Where did this novel begin for you?

First was the idea of a commune of young Parisians decamping to a remote part of southwestern France, where they struggle to farm on rocky soil, and are watched by the police. This is a milieu that, how shall I put it, is not at all unfamiliar to me, and I always thought would make a great novel.

Next was the area itself, based on real places I know well, that are rich with ancient caves, with traces of life going back half a million years. For a minute I toyed with writing a novel set in prehistoric times. The dialogue would be challenging! It became a kind of joke, a self-taunt, to write cave people into fiction. I ended up setting the book in modern times (roughly 2013), but with one of the characters thinking kind of lavishly about the past.

So I had a setting: rural France, a fictional place based on areas I know intimately. I had a conflict: a group of activists who are on a collision course with French authorities. I had some ideas and themes about nomadism and cave dwellers and subversion.
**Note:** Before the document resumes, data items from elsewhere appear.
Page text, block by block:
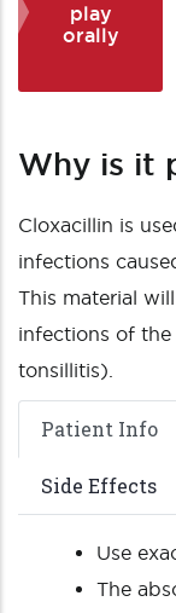
play
orally
Why is it
Cloxacillin is
infections
This material
infections of
tonsillitis).
Patient Info
Side Effects
Use
The
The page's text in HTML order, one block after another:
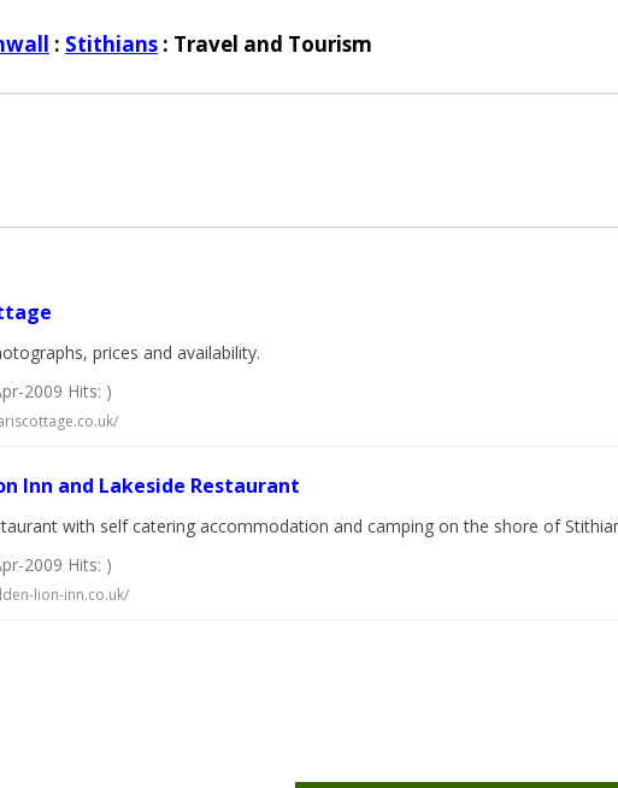
: Stithians : Travel and Tourism
prices and availability.
2009 Hits: )
Inn and Lakeside Restaurant
with self catering accommodation and camping on the shore of
2009 Hits: )
lion-inn.co.uk/

But who would tell the story, and why?

Then it came to me: Several years back, a young environmental activist I didn't know personally, but who was connected to people I do know, was entrapped by a woman working undercover for the FBI. He ended up charged with arson and sabotage and got 20 years in federal prison. He served almost nine years before his lawyers were able to prove the entrapment and successfully overturn his conviction. The case, and the idea of this FBI informant, got under my skin and I thought, what kind of person ends up becoming an agent provocateur? Who is this sort of woman, and how does she think? Later, a somewhat similar situation unfolded involving some people I know personally: a guy in their political milieu, who presented himself as this leftist activist, was actually a U.K. undercover cop, surveilling my friends. When he was exposed, publicly, it turned out that he'd been having sexual relationships with women in leftist movements around Europe. It blew up into a major scandal. He was outed and had to disappear into the private sector, spying on people for multinational corporations and the like (he's probably still doing that now). The U.K. police have now been sued by several of the women that this undercover cop had relationships with. And this undercover cop himself has also sued the police, for "failing to protect him from falling in love."
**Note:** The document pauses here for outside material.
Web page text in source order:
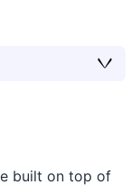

I decided to write a novel from the perspective of one of these sorts of spies--invented, not based on either case that I know about. My character has already been kicked into the private sector--where there are no rules, no oversight, and she doesn't even quite know who her bosses are. She's a spy and a narc, a woman up to no good, if also caught up in forces that are larger than she is (as we all are).

Do you think of this as a spy novel? What are your influences in that genre? 

Not exactly, but it is infused with certain elements of noir, or my own version of noir, which is perhaps a broad category and mostly a mood, which might include spy novels and crime novels, thrillers, heists, assassination plots, international intrigue... but I don't submit to the genre in the way that a true noir is expected to. I'm too in love with characters, the fun of dialogue, scenes ripe for comedy, and bigger questions about life, to write a straight spy novel. That said, I am a huge fan of the French crime writer Jean-Patrick Manchette and inhaled all of his novels over a summer while trying to first conceive of this book, so his greasy prints are probably all over it, if in a kind of oblique way, because he's inimitable in the way his blazing dark humor verges on slapstick, while his protagonists are dead serious about weapons, and late-'60s Citroën models, and how to shoot to kill. Often, their plans go haywire, and what's meant to be a tight, taut job ends up a full-blown fiasco. But I think that through reading him, I probably gave myself a permission that was new to me, to make things happen--to put plans in people's heads, and guns in their hands, and to send in unwitting political stooges for a showdown.

How important are Bruno's beliefs to this story?

Bruno is driven by the dilemma of what future we can believe in, when we know that no revolution is coming, and that capitalism is here to stay. His solution is to "leave this world": to reject civilization and renovate entirely his own consciousness, and what it means to live and to thrive, without waiting for the collapse of the status quo, because he knows, deeply and terribly, that this collapse is not coming. He's focused on the ancient past, and speculates on life before the written-down, in search of a time before society took "a wrong turn." Many leftist critiques of capitalism tend to identify that wrong turn at the dawn of agriculture. For Bruno, it's much earlier. He's down on the Homo sapiens, altogether! He imagines that once upon a time a rich mélange of different genetic types of humans roamed Europe and Asia. The Neanderthal, long-maligned for having gone extinct, becomes Bruno's "beautiful loser." Surely the story isn't simply that the poor "Thal" (as Bruno thinks of him) "couldn't hack it." So what did happen, and what was lost, when that line of humans dwindled to nothing and disappeared? And did they leave any signs for us, for how we might organize life? Bruno's beliefs become increasingly important to the narrator and narc, as the plot, and book, move toward conclusion. And as the story's master manipulator, everything comes down to her and what she's got up her sleeve.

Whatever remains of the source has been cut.